When I worked in a forensic unit I had plenty of treatment-resistant cases. I never saw any studies backing this but from seeing several different forensic units the accepted notion is violent mentally ill people tend to be the more treatment resistant ones.
I try to avoid polypharm whenever possible but I had cases where nothing, really nothing worked except for serious polypharmacy. E.g. high dose lithium, valproic acid, benztropine but two antipsychotics.
One thing I found very bothersome was on occasion I had patients treatment resistant even to high dosages of clozapine-and there is no good data that anything can break through this other than amisulparide mixed with clozapine but amisulparide isn't available in America.
A few times we brought cases like this for the best minds in psychiatry to tackle. Henry Nasrallah recommended reserpine. This was on a specific patient who was treatment resistant, had schizoaffective bipolar type and was known to sexually assault nurses literally at least a few times a week. When nurses were assigned to him they'd call in sick the same day. He could not be on lithium, Depakote or clozapine anymore because some idiot who had him before put him on it those meds (and they were the only ones known to work) but didn't have him do labs. I'm serious and it made the guy's ANC too low (permanently), his kidneys and liver too messed up to continue their use. (How this happened I don't know with the clozapine cause usually the pharmacist will only allow this if they see the labs themselves).

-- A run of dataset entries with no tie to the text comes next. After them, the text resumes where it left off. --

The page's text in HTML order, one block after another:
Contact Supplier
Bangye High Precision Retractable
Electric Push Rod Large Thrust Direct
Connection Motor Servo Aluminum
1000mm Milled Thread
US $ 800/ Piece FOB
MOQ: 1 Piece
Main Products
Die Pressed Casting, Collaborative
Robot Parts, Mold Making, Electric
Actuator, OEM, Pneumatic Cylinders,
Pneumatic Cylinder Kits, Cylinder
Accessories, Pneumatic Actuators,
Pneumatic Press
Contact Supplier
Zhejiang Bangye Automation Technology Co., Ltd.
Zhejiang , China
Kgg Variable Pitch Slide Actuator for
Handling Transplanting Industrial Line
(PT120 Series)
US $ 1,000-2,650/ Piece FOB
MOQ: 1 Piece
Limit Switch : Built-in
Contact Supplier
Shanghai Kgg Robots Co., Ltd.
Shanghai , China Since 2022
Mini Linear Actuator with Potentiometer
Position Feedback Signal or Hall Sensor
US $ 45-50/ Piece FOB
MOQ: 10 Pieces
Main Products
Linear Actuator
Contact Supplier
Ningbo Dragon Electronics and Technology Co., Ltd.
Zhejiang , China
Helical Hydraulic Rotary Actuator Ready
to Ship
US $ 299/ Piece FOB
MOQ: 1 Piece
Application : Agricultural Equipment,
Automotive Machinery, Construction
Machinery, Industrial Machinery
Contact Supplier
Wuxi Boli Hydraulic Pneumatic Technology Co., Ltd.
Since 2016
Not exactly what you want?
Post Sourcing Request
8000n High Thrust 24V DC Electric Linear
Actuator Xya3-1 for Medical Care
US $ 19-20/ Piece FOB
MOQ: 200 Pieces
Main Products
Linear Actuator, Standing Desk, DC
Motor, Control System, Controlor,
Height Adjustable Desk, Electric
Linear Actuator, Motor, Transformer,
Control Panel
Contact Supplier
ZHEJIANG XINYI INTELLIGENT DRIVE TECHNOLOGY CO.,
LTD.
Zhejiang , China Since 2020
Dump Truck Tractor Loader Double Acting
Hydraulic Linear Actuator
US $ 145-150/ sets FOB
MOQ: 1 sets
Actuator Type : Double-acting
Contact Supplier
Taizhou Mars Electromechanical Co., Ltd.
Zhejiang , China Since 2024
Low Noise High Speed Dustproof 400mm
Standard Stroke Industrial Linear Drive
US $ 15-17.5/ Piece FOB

So I was going to do the reserpine and the CCO of the hospital blocked me. Told me I was being too dangerous. Now mind you this is after I already consulted with Nasrallah, had it go through with the hospital's top pharmacist, and 2 grad students lit-searched the heck out of it (one of them saying this was one of the only reasons to justify any use of reserpine-for odd cases like this) and I lit-searched the heck out of it. I also had 3 family meetings with his family telling them the risks cause this guy had been dangerous for few years and was branded with possibly no hope of ever being discharged.
So it was a no-go. The guy just kept being psychotic and manic assaulting people every few days. As bad as it was this is what long-term units are for-for patients that are not expected to get better quickly if at all.
Now mind you, keep this story wrapped up in the genie's bottle cause in usual psychiatry polypharm of these levels aren't needed. This is forensic-long-term-patients cut off other people's heads type units. Polypharm should rarely be done in usual outpatient practice where patient tells you they are feeling slightly depressed and their main complaint is they hate their boss.